Cependant, les jeûnes de plusieurs jours ne sont pas aisés à réaliser lorsque nous sommes en activité. Il convient aussi d’être accompagnés par un médecin ou un thérapeute expérimenté afin de ne pas faire d’erreurs pouvant s’avérer péjoratives pour notre santé.
Une alternative consiste à réaliser des micro-jeûnes ou jeûnes intermittents. Ceux-ci consistent à ne faire que deux repas par jour, un vers 9-10 h et l’autre vers 16-17 h… et donc à laisser l’organisme au repos pendant environ 16-18 heures. Il est important d’y associer toujours une bonne hydratation, une petite activité physique voire une prise de chardon marie pour aider le corps à se détoxiquer.
Cependant, comme pour les jeûnes complets, les jeûnes intermittents doivent être limités dans le temps. Car une étude a montré qu’à long terme, ils augmentaient le risque de décès par maladies cardiovasculaires. Ainsi, le bon sens est de rigueur.
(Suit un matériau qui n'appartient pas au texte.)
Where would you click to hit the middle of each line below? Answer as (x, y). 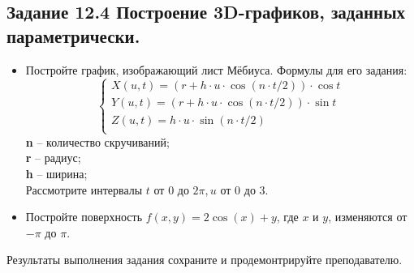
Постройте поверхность (84, 217)
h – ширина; (56, 173)
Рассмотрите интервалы (84, 189)
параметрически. (73, 35)
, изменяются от (368, 217)
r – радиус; (53, 158)
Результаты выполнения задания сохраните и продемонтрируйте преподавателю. (205, 260)
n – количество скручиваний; (97, 141)
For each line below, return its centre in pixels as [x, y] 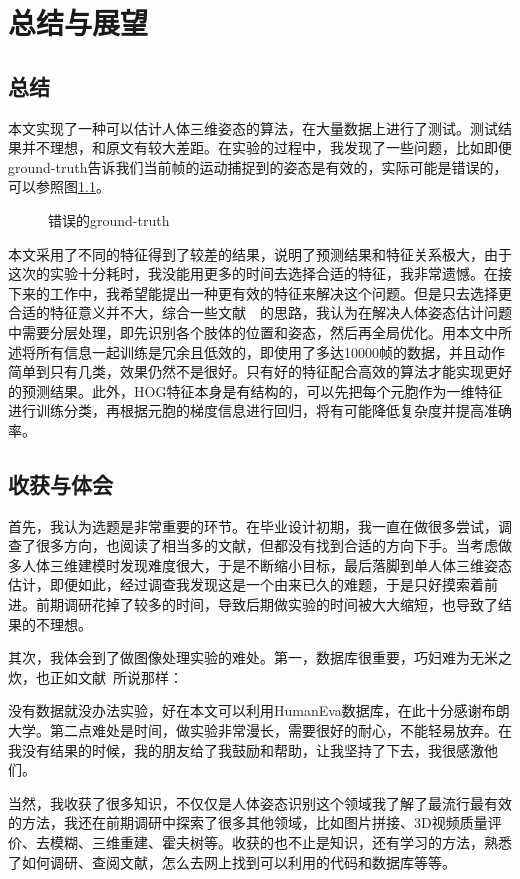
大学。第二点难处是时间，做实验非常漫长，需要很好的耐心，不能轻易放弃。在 [260, 730]
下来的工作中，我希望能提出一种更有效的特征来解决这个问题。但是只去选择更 [260, 292]
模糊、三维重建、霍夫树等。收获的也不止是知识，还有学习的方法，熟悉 [280, 842]
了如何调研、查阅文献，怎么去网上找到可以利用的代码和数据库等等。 [232, 861]
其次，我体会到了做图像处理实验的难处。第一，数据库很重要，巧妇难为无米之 [260, 657]
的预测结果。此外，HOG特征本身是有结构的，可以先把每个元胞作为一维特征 [255, 390]
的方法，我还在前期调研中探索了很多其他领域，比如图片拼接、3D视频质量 [248, 822]
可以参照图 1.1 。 [59, 186]
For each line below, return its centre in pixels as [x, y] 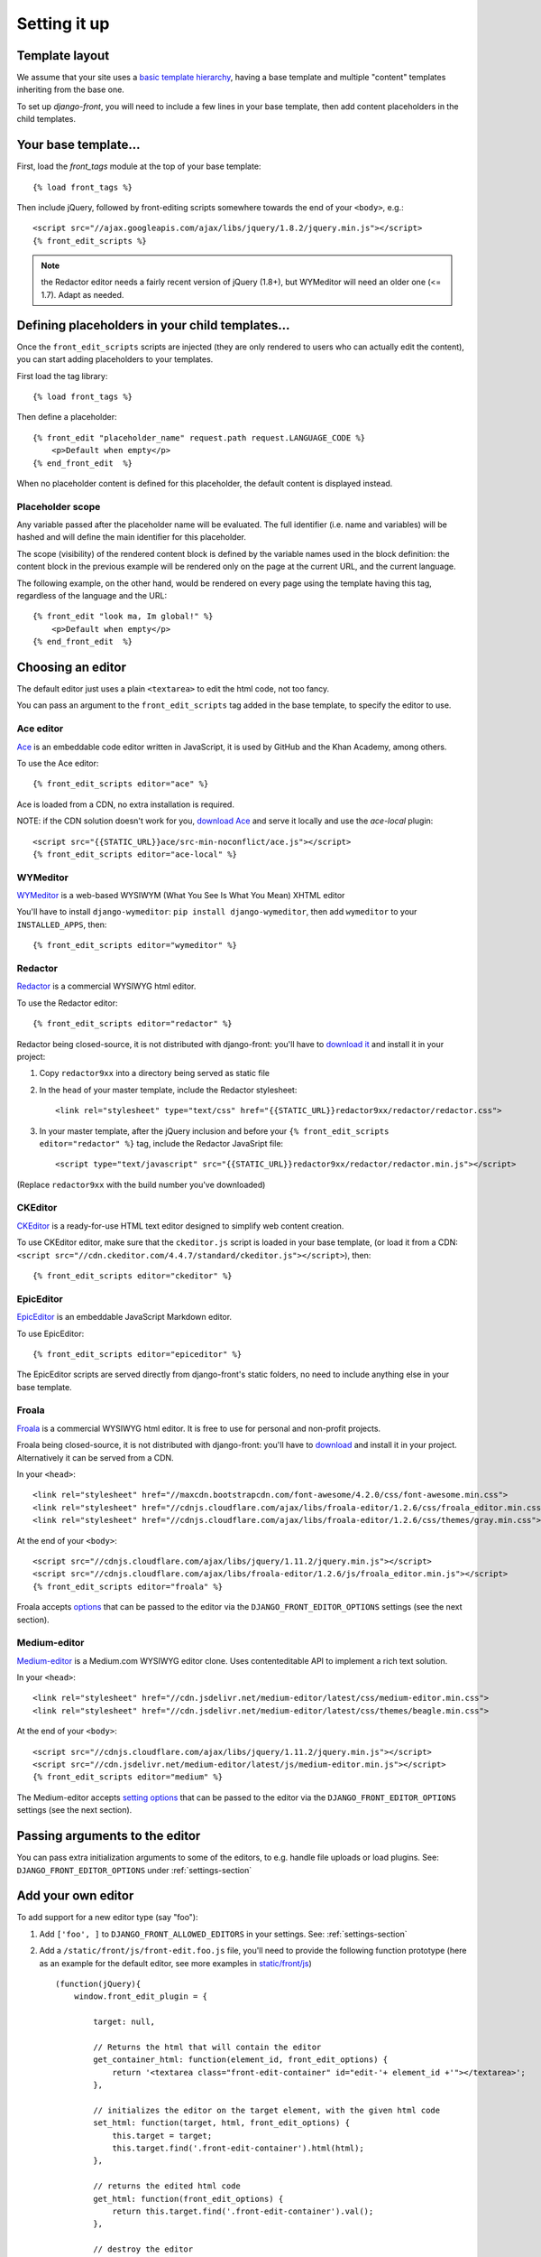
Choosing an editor [71, 667]
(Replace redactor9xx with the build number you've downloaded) [141, 1184]
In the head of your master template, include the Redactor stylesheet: [168, 1090]
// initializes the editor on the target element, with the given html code [267, 2110]
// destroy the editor [143, 2249]
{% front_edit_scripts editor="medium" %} [128, 1777]
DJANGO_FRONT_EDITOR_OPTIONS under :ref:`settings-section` [134, 1870]
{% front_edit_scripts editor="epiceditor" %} [138, 1354]
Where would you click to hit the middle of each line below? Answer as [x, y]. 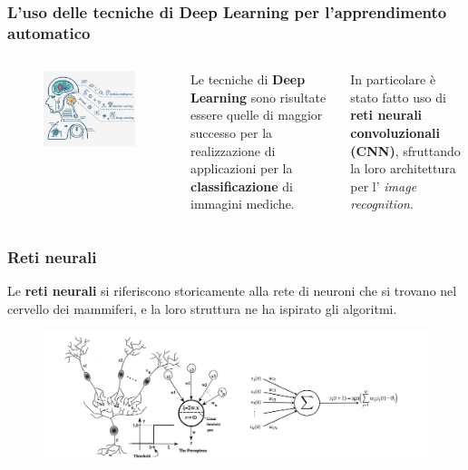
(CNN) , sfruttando [405, 150]
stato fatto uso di [398, 97]
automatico [49, 32]
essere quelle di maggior [257, 115]
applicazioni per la [242, 168]
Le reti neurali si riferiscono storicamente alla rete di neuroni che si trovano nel [232, 291]
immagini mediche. [243, 204]
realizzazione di [233, 150]
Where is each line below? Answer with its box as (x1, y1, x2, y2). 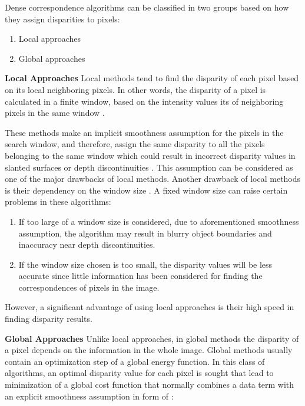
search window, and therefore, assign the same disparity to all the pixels (5, 138, 265, 150)
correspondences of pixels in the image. (18, 281, 160, 293)
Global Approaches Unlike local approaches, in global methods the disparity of (5, 332, 299, 344)
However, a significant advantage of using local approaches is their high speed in (5, 301, 294, 313)
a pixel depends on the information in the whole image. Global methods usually (5, 344, 293, 356)
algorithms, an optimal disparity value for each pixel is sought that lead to (5, 367, 274, 379)
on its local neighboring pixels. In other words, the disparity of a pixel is (5, 83, 266, 95)
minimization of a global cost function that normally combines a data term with (5, 378, 294, 391)
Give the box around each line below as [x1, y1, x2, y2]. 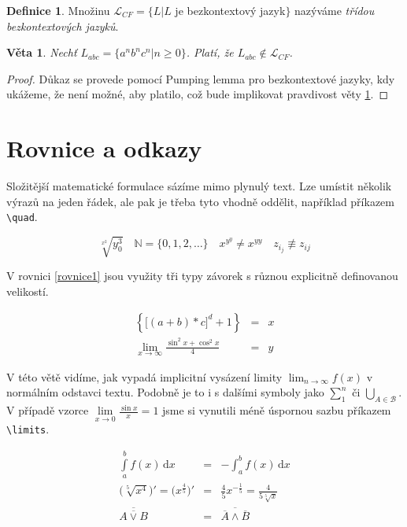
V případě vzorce [6, 402, 89, 418]
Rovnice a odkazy [6, 132, 202, 164]
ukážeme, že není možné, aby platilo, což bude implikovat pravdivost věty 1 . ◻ [6, 86, 388, 102]
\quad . [6, 208, 38, 225]
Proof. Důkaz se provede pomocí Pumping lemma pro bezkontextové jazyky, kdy [6, 70, 395, 87]
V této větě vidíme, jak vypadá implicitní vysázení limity [6, 368, 283, 385]
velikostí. [6, 283, 49, 300]
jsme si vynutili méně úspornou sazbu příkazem [162, 402, 391, 418]

Une autre solution consiste à simplement diminuer ses apports caloriques journalier là encore sur de courtes périodes (une à deux semaines par exemples) à l’exemple des centenaires d’Okinawa, qui mangeaient peu pendant des périodes de disette, ce qui leur assurait une bonne santé et une remarquable longévité. Or, nous mangeons trop dans notre société moderne et aussi trop souvent (grignotage), ce qui épuise notre organisme et contribue à notre vieillissement.